(Dataset records)
○ ○ ○ ○ ○

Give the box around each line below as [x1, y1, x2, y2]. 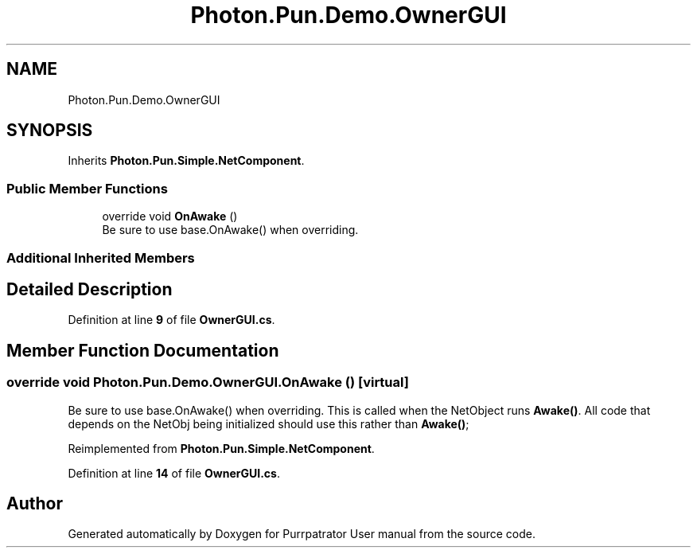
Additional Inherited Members [6, 249, 195, 266]
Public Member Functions [6, 180, 168, 197]
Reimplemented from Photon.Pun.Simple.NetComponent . [68, 441, 375, 455]
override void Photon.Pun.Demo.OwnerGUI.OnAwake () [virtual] [6, 374, 409, 391]
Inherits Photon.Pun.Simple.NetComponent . [68, 154, 305, 168]
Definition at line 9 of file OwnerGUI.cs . [68, 313, 275, 327]
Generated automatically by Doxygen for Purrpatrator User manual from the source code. [68, 527, 535, 541]
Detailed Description [6, 279, 173, 299]
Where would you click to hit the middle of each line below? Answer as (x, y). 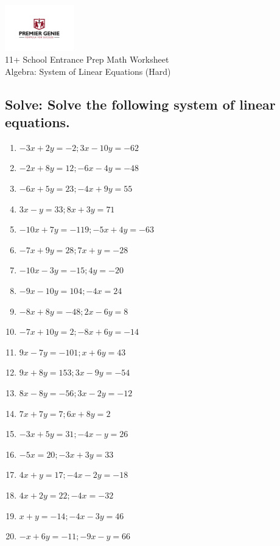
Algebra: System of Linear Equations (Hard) (88, 71)
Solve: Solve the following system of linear (140, 104)
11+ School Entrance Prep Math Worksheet (87, 59)
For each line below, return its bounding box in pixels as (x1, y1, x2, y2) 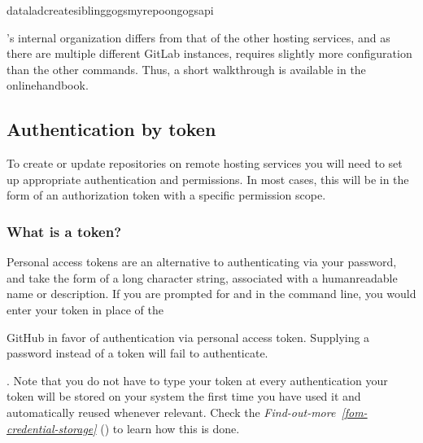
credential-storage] (7, 419, 97, 436)
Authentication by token (7, 116, 216, 142)
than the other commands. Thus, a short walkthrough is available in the (7, 60, 366, 77)
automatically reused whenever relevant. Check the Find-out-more (7, 403, 336, 420)
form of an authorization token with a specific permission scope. (7, 186, 326, 204)
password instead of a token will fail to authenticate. (7, 344, 268, 362)
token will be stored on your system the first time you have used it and (7, 388, 361, 405)
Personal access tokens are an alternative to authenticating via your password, (7, 253, 397, 270)
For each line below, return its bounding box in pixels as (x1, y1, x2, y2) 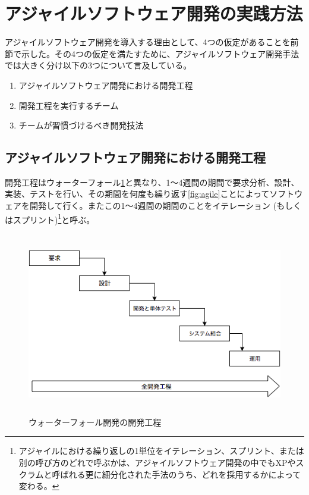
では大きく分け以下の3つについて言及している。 (5, 59, 192, 71)
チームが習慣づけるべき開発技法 (18, 119, 144, 131)
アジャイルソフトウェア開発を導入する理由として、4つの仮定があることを (5, 36, 291, 48)
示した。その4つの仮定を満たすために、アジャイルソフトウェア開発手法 (21, 47, 299, 59)
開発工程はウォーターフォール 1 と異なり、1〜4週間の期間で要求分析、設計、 (5, 176, 299, 188)
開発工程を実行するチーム (18, 99, 119, 111)
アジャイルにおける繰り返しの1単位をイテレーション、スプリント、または (18, 444, 304, 457)
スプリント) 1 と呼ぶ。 (12, 211, 95, 225)
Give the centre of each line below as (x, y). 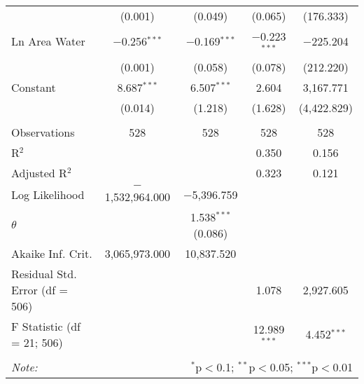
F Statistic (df (46, 326)
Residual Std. (44, 273)
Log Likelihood (48, 195)
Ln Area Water (48, 41)
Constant (34, 87)
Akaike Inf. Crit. (52, 253)
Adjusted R (39, 172)
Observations (43, 132)
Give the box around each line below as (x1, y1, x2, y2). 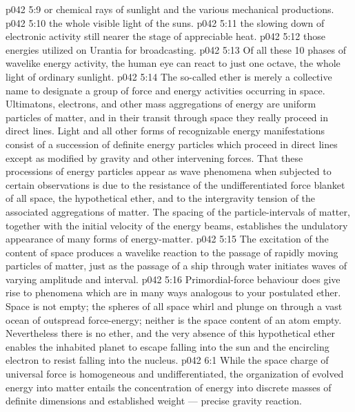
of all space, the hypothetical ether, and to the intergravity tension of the (6, 191, 316, 205)
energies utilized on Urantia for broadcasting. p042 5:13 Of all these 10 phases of (6, 42, 347, 56)
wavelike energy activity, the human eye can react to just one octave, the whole (6, 56, 341, 70)
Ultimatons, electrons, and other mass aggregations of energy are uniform (6, 96, 316, 111)
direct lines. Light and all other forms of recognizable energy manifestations (6, 123, 325, 138)
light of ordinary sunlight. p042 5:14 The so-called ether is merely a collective (6, 69, 332, 83)
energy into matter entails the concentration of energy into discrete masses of (6, 380, 332, 394)
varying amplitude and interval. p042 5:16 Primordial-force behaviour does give (6, 271, 341, 286)
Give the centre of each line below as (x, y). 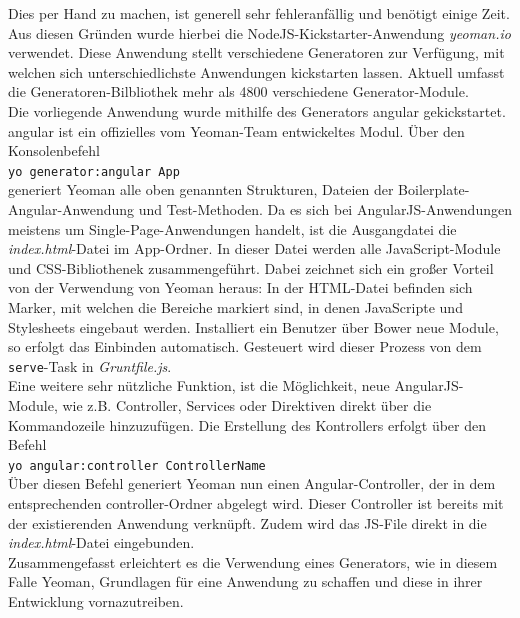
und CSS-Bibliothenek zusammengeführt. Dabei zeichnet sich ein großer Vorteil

○ ○ ○ ○ ○

Your task - Each entry should appear again exactly as written, pictures excluded.

Your solution -
Give the box around each line below as [x1, y1, x2, y2]. 
Additional Inherited Members [6, 249, 195, 266]
Public Member Functions [6, 180, 168, 197]
Reimplemented from Photon.Pun.Simple.NetComponent . [68, 441, 375, 455]
override void Photon.Pun.Demo.OwnerGUI.OnAwake () [virtual] [6, 374, 409, 391]
Inherits Photon.Pun.Simple.NetComponent . [68, 154, 305, 168]
Definition at line 9 of file OwnerGUI.cs . [68, 313, 275, 327]
Generated automatically by Doxygen for Purrpatrator User manual from the source code. [68, 527, 535, 541]
Detailed Description [6, 279, 173, 299]
Where would you click to hit the middle of each line below? Answer as (x, y). 
Algebra: System of Linear Equations (Hard) (88, 71)
Solve: Solve the following system of linear (140, 104)
11+ School Entrance Prep Math Worksheet (87, 59)
For each line below, return its bounding box in pixels as (x1, y1, x2, y2) 
credential-storage] (7, 419, 97, 436)
Authentication by token (7, 116, 216, 142)
than the other commands. Thus, a short walkthrough is available in the (7, 60, 366, 77)
automatically reused whenever relevant. Check the Find-out-more (7, 403, 336, 420)
form of an authorization token with a specific permission scope. (7, 186, 326, 204)
password instead of a token will fail to authenticate. (7, 344, 268, 362)
token will be stored on your system the first time you have used it and (7, 388, 361, 405)
Personal access tokens are an alternative to authenticating via your password, (7, 253, 397, 270)
For each line below, return its bounding box in pixels as (x1, y1, x2, y2) 
では大きく分け以下の3つについて言及している。 (5, 59, 192, 71)
チームが習慣づけるべき開発技法 (18, 119, 144, 131)
アジャイルソフトウェア開発を導入する理由として、4つの仮定があることを (5, 36, 291, 48)
示した。その4つの仮定を満たすために、アジャイルソフトウェア開発手法 (21, 47, 299, 59)
開発工程はウォーターフォール 1 と異なり、1〜4週間の期間で要求分析、設計、 (5, 176, 299, 188)
開発工程を実行するチーム (18, 99, 119, 111)
アジャイルにおける繰り返しの1単位をイテレーション、スプリント、または (18, 444, 304, 457)
スプリント) 1 と呼ぶ。 (12, 211, 95, 225)
Give the centre of each line below as (x, y). 
F Statistic (df (46, 326)
Residual Std. (44, 273)
Log Likelihood (48, 195)
Ln Area Water (48, 41)
Constant (34, 87)
Akaike Inf. Crit. (52, 253)
Adjusted R (39, 172)
Observations (43, 132)
Give the box around each line below as (x1, y1, x2, y2). 
of all space, the hypothetical ether, and to the intergravity tension of the (6, 191, 316, 205)
energies utilized on Urantia for broadcasting. p042 5:13 Of all these 10 phases of (6, 42, 347, 56)
wavelike energy activity, the human eye can react to just one octave, the whole (6, 56, 341, 70)
Ultimatons, electrons, and other mass aggregations of energy are uniform (6, 96, 316, 111)
direct lines. Light and all other forms of recognizable energy manifestations (6, 123, 325, 138)
light of ordinary sunlight. p042 5:14 The so-called ether is merely a collective (6, 69, 332, 83)
energy into matter entails the concentration of energy into discrete masses of (6, 380, 332, 394)
varying amplitude and interval. p042 5:16 Primordial-force behaviour does give (6, 271, 341, 286)
Give the centre of each line below as (x, y). 
und CSS-Bibliothenek zusammengeführt. Dabei zeichnet sich ein großer Vorteil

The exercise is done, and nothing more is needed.